Presentation is really important if you are trying to create a premium product to sell to a discerning public. I started using an absorbent blood-stop carrier sheet on which to present the steaks and fillets. Though it adds to the cost of packaging, I really think it makes a difference, adding as it does another touch of professionalism.
A further important step was the purchase of a chilled display cabinet for our market stall. In the past, it was always a struggle to prevent packs of frozen venison from thawing out, but the mobile chiller unit keeps it all frozen while on display. It was a significant cost to the farm business, but it has revolutionised our presentation, while ensuring that everything remains frozen, even on a warm summer day.
For the past seven years we have attended our monthly farmers market selling lamb and venison. Nothing provides a better education in marketing than standing at a stall and trying to sell to the public the food you have produced. The experience has opened my eyes and made me realise how much our local community enjoys eating venison from the wild deer they see about them.
Muntjac venison has always been especially popular and while some customers may buy their first steaks or fillets in order to get their revenge on the little critters that have been raiding their gardens, they generally fall in love quickly with the delicious flavour. Around Christmas the larger joints come into their own, as whole haunches of roe provide the centrepiece to family yuletide feasts, but there are many regular customers who now understand how a butterflied muntjac haunch sits perfectly on a summer barbecue.
Inevitably, a good deal of my time is spent talking through the various venison cuts and explaining the qualities of the different species that we have on display, because I believe we should be selling much more than generic venison.
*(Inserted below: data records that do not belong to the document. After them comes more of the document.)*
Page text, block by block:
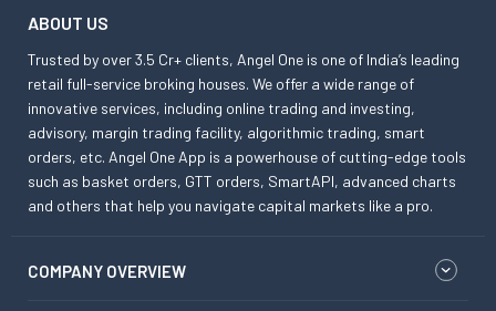
ABOUT US
Trusted by over 3.5 Cr+ clients, Angel One is one of India’s leading
retail full-service broking houses. We offer a wide range of
innovative services, including online trading and investing,
advisory, margin trading facility, algorithmic trading, smart
orders, etc. Angel One App is a powerhouse of cutting-edge tools
such as basket orders, GTT orders, SmartAPI, advanced charts
and others that help you navigate capital markets like a pro.
COMPANY OVERVIEW
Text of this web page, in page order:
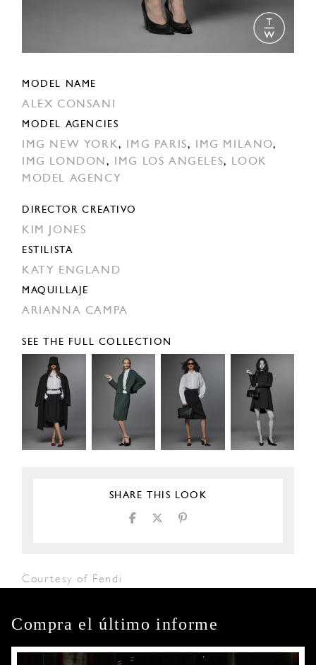
MODEL NAME
ALEX CONSANI
MODEL AGENCIES
IMG NEW YORK, IMG PARIS, IMG MILANO,
IMG LONDON , IMG LOS ANGELES,
LOOK
MODEL AGENCY
DIRECTOR CREATIVO
KIM JONES
ESTILISTA
KATY ENGLAND
MAQUILLAJE
ARIANNA CAMPA
SEE THE FULL COLLECTION
SHARE THIS LOOK
Courtesy of Fendi
Compra el último informe
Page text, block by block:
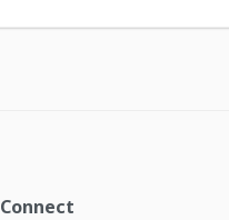
Connect
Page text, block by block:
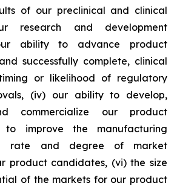
of our preclinical and clinical
research and development
ability to advance product
successfully complete, clinical
or likelihood of regulatory
(iv) our ability to develop,
commercialize our product
to improve the manufacturing
rate and degree of market
product candidates, (vi) the size
of the markets for our product
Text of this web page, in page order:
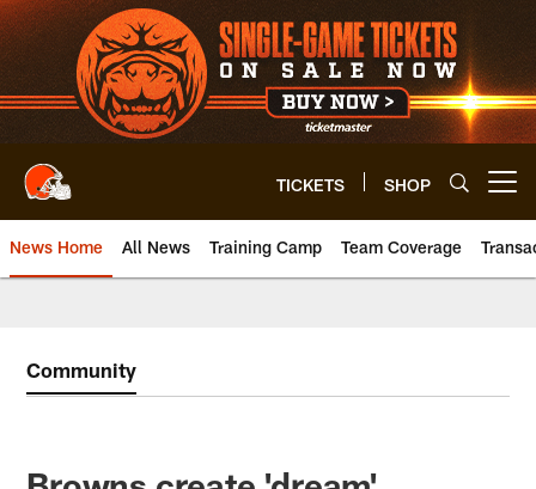
Skip
to
main
content
TICKETS SHOP
News Home All News Training Camp Team Coverage
Community
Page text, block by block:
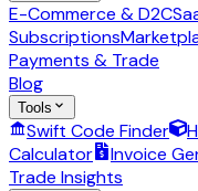
E-Commerce & D2C
Subscriptions
Payments & Trade
Blog
Tools
Swift Code Finder
Calculator
Invoice
Trade Insights
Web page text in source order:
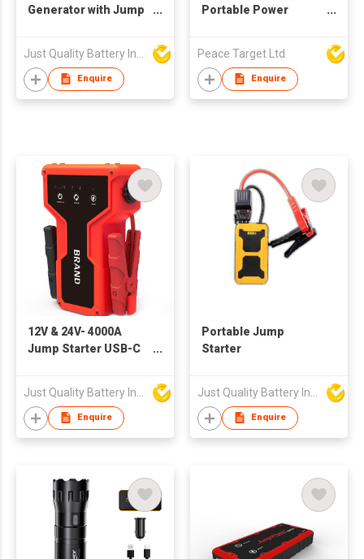
Generator with Jump
Enquire
Portable Power
Peace Target Ltd
Enquire
12V & 24V- 4000A
Jump Starter USB-C
Enquire
Portable Jump
Starter
Enquire
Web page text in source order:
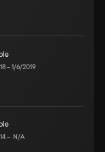
–1/6/2019
– N/A
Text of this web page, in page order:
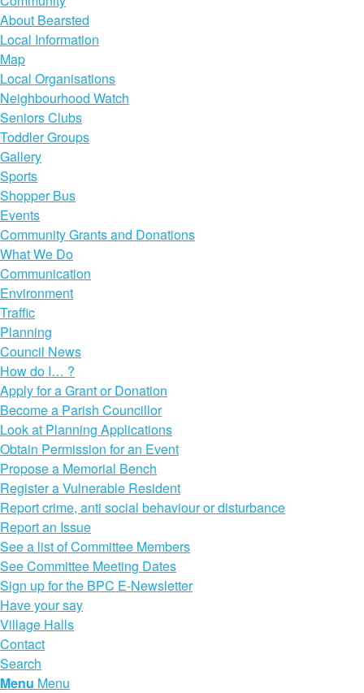
About Bearsted
Local Information
Map
Local Organisations
Neighbourhood Watch
Seniors Clubs
Toddler Groups
Gallery
Sports
Shopper Bus
Events
Community Grants and Donations
What We Do
Communication
Environment
Traffic
Planning
Council News
How do I… ?
Apply for a Grant or Donation
Become a Parish Councillor
Look at Planning Applications
Obtain Permission for an Event
Propose a Memorial Bench
Register a Vulnerable Resident
Report crime, anti social behaviour or disturbance
Report an Issue
See a list of Committee Members
See Committee Meeting Dates
Sign up for the BPC E-Newsletter
Have your say
Village Halls
Contact
Search
Menu Menu
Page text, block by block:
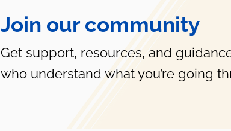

Comparing fallow rump with muntjac fillet is like comparing salmon with bass or a Costa Rican arabica with a high-roast Ivory Coast robusta. They may all be delicious, but are all totally different.
For that special dinner party I can offer muntjac or roe fillet that melts in the mouth like butter. For a chilly winter weekend we have packs of diced fallow and muntjac shoulder for a warming casserole or a whole muntjac haunch that will feed a family of five as a special Sunday roast.
And inevitably I spend a lot of time explaining the rationale for deer management. Perhaps in a rural area like Suffolk there is more understanding about how the countryside works, but I find that people genuinely appreciate learning about how we shoot and prepare the meat that we are offering and to which we are giving our personal guarantee of quality.
We have had many people who have at first come hesitantly to our stall, perhaps a little unsure about wild meat but interested to learn about how deer have to be managed. They go away converted. Often they will come back month after month and some have now been regular customers for years.
The public relations job we do for deerstalking may be a by-product, but when you’re marketing venison directly to the public, you’re doing more than simply selling meat: you’re promoting good countryside management along with our rural traditions and the rural way of life.